▶ **WHAT TO DO**
Every line from the one holding "Copyright © 2026 |" to the end of the entries should be repeated exactly, with the pictures left out.

**** INPUT MATERIAL

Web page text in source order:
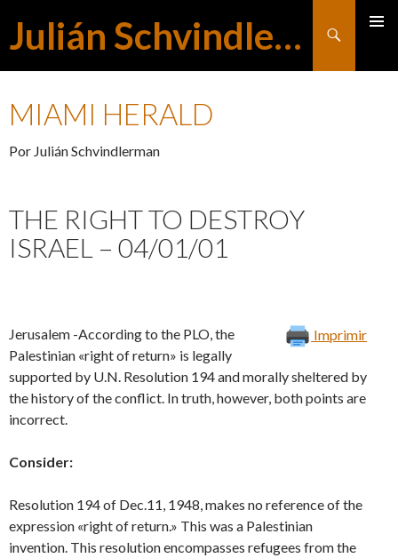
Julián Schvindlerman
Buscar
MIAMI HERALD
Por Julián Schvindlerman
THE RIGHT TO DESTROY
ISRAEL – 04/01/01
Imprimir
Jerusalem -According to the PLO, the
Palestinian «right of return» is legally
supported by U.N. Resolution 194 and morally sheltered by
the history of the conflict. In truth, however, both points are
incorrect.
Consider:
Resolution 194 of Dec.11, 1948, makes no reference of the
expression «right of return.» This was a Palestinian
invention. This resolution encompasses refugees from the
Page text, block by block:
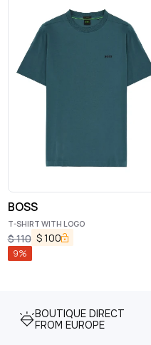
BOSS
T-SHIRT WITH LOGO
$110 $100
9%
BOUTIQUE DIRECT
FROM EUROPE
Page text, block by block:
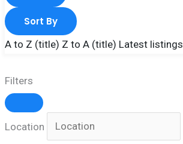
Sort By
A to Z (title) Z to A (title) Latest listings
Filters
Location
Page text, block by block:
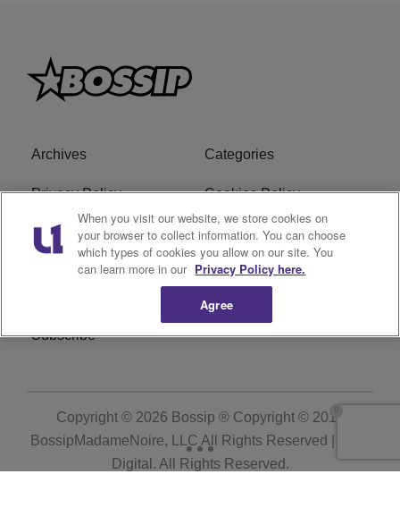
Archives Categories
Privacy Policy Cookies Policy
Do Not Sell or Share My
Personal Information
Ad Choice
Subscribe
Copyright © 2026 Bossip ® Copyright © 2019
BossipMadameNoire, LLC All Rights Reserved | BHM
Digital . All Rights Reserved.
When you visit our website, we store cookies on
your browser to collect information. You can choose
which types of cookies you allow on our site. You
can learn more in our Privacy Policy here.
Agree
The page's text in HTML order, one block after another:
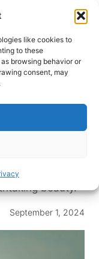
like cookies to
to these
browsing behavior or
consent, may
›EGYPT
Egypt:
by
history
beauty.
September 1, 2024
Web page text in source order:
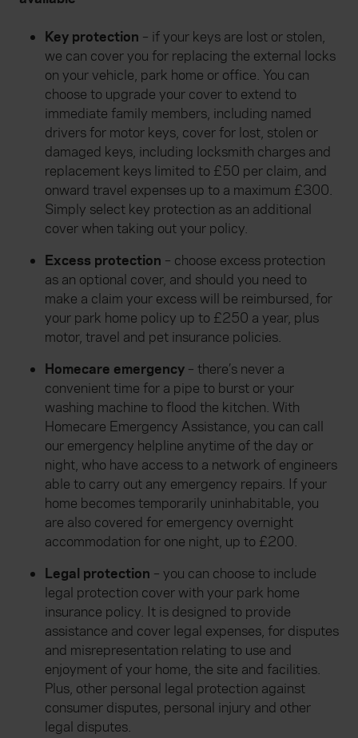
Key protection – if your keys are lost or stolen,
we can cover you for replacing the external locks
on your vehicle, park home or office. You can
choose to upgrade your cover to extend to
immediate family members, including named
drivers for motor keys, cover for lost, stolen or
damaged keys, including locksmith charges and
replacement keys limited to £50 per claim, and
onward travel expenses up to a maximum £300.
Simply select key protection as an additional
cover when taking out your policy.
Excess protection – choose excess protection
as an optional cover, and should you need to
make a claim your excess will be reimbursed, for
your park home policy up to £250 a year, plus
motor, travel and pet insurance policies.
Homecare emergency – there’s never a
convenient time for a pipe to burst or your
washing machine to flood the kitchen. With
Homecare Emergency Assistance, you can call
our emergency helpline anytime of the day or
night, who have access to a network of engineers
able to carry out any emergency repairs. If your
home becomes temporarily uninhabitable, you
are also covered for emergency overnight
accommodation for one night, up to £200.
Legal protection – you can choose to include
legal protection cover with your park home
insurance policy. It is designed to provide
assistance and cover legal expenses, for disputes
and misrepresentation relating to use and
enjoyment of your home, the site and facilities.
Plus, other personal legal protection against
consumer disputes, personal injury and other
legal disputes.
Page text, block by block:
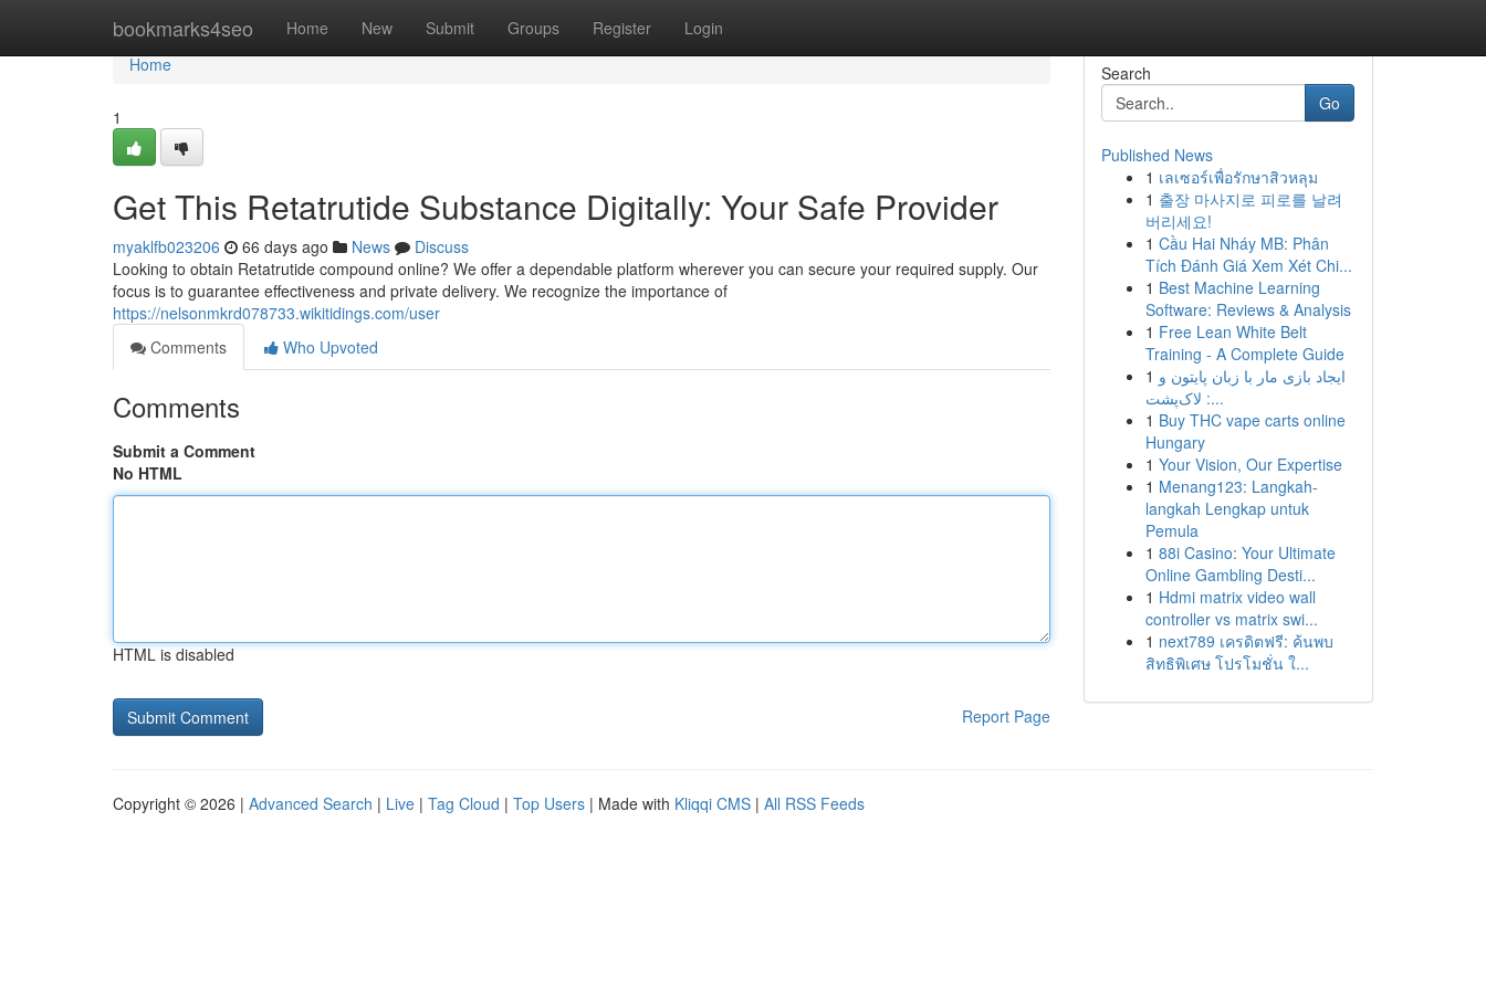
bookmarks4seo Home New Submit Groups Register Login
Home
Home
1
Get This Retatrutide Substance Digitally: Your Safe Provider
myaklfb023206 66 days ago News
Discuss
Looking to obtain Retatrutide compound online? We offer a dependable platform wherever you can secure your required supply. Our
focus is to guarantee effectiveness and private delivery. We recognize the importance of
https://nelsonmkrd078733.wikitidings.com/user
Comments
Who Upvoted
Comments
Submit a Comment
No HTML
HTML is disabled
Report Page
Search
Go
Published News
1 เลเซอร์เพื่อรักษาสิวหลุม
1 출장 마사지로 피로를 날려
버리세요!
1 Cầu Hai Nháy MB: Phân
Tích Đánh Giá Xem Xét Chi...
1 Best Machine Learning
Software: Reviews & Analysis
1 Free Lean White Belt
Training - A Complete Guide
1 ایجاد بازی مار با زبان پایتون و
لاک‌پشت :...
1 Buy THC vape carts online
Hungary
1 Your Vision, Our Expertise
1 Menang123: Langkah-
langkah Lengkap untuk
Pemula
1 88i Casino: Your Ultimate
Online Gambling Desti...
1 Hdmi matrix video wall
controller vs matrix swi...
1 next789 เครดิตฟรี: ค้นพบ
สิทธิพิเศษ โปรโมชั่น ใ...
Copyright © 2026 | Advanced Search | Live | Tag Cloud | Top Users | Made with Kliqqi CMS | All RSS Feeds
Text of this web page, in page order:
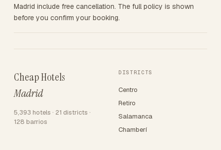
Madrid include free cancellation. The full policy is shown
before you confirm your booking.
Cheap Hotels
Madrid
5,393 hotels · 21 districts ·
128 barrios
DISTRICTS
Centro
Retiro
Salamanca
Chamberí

********

▶ **COMPLETED EXERCISE**
Copyright © 2026 | Advanced Search | Live | Tag Cloud | Top Users | Made with Kliqqi CMS | All RSS Feeds
Text of this web page, in page order:
Madrid include free cancellation. The full policy is shown
before you confirm your booking.
Cheap Hotels
Madrid
5,393 hotels · 21 districts ·
128 barrios
DISTRICTS
Centro
Retiro
Salamanca
Chamberí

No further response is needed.